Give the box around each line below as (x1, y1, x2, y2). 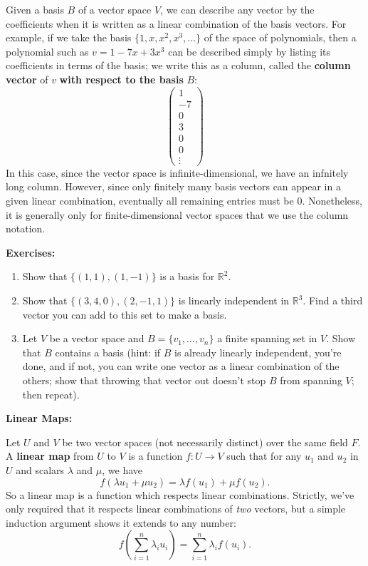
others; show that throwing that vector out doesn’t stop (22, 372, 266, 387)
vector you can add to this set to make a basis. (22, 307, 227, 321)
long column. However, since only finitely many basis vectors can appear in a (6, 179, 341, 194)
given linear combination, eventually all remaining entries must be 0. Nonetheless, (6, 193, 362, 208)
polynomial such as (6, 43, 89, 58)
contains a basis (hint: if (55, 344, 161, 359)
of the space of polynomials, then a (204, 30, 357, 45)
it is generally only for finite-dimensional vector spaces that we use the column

**Task:** Could you retype every record above exactly, leaving the pictures out?

**Answer to this problem:**
Give the box around each line below as (x1, y1, x2, y2). 
others; show that throwing that vector out doesn’t stop (22, 372, 266, 387)
vector you can add to this set to make a basis. (22, 307, 227, 321)
long column. However, since only finitely many basis vectors can appear in a (6, 179, 341, 194)
given linear combination, eventually all remaining entries must be 0. Nonetheless, (6, 193, 362, 208)
polynomial such as (6, 43, 89, 58)
contains a basis (hint: if (55, 344, 161, 359)
of the space of polynomials, then a (204, 30, 357, 45)
it is generally only for finite-dimensional vector spaces that we use the column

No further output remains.